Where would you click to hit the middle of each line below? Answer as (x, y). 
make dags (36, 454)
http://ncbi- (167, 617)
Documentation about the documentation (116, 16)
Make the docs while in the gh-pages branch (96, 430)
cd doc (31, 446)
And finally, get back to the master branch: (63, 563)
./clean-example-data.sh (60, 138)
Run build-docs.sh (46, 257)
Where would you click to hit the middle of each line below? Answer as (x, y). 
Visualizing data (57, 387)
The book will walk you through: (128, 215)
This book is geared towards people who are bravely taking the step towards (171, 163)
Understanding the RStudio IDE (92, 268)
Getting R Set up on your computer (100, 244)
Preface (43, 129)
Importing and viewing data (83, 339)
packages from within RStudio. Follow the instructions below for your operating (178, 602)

...

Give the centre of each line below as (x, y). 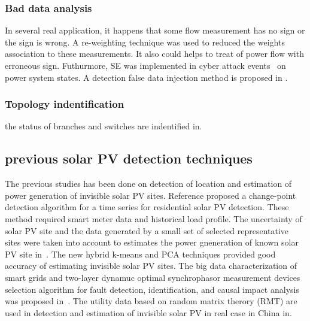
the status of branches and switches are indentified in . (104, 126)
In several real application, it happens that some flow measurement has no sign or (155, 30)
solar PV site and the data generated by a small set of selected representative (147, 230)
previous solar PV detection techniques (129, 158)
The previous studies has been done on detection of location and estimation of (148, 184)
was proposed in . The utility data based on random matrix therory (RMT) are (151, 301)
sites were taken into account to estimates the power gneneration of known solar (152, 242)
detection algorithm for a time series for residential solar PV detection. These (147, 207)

* * *

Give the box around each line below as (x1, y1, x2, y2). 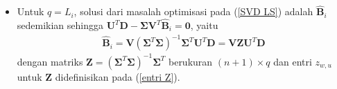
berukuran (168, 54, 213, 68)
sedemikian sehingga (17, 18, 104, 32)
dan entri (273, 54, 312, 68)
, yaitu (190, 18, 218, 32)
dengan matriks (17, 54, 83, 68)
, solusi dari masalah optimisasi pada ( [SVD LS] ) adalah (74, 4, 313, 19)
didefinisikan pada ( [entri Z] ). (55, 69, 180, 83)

■ Task requirements
The required answer is the run of lines above, starting at the line with "sites were taken" and ending at the line with "detection algorithm for", reproduced exactly with both ends.

■ Task result
sites were taken into account to estimates the power gneneration of known solar (152, 242)
detection algorithm for a time series for residential solar PV detection. These (147, 207)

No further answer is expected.